C’est notamment ce qu’a remarqué Karine, éducatrice à la petite enfance. « Il y a des plus vieux qui ne feront jamais le poteau de pompier, parce que ça ne les attire pas. À l’inverse, j’ai vu des enfants très jeunes réussir. Ils se sentaient prêts, alors ils sont allés », se souvient-elle. Souvent, une tranche d’âge est indiquée sur le module, mais il s’agit plutôt d’une indication pour l’acheteur que d’une restriction.
Admirez-moi
« Le plus important, c’est de ne jamais mettre l’enfant directement dans le module », avertit la directrice technique de l’IQSAJ. Le danger serait alors de brûler des étapes et que l’enfant se retrouve dans une situation où il n’est pas à l’aise. Mieux vaut lui permettre d’y aller à son rythme. « Par contre, ce dont il a besoin, c’est du regard admiratif de l’adulte. Lorsque l’enfant s’apprête à faire quelque chose qu’il n’a jamais fait, son premier réflexe est de jeter un coup d’œil vers l’adulte », note Sylvie Melsbach.
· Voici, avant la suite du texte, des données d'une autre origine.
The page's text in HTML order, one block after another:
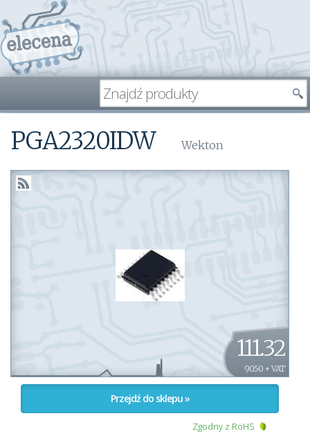
PGA2320IDW Wekton
111.32
90.50 + VAT
Przejdź do sklepu »
Zgodny z RoHS

L’encadrement est donc primordial, mais à distance, pour permettre à l’enfant de connaître ses propres limites. « Un danger : quelque chose que l’enfant ne voit pas; un défi : un risque que l’enfant perçoit et qu’il décide ou non d’affronter », d’après le Guide de l’INSPQ.
De nombreux bénéfices découlent du jeu libre. Trouver l’équilibre entre la sécurité et l’obstacle confrontant n’est pas un jeu d’enfant, mais il en vaut certainement la chandelle.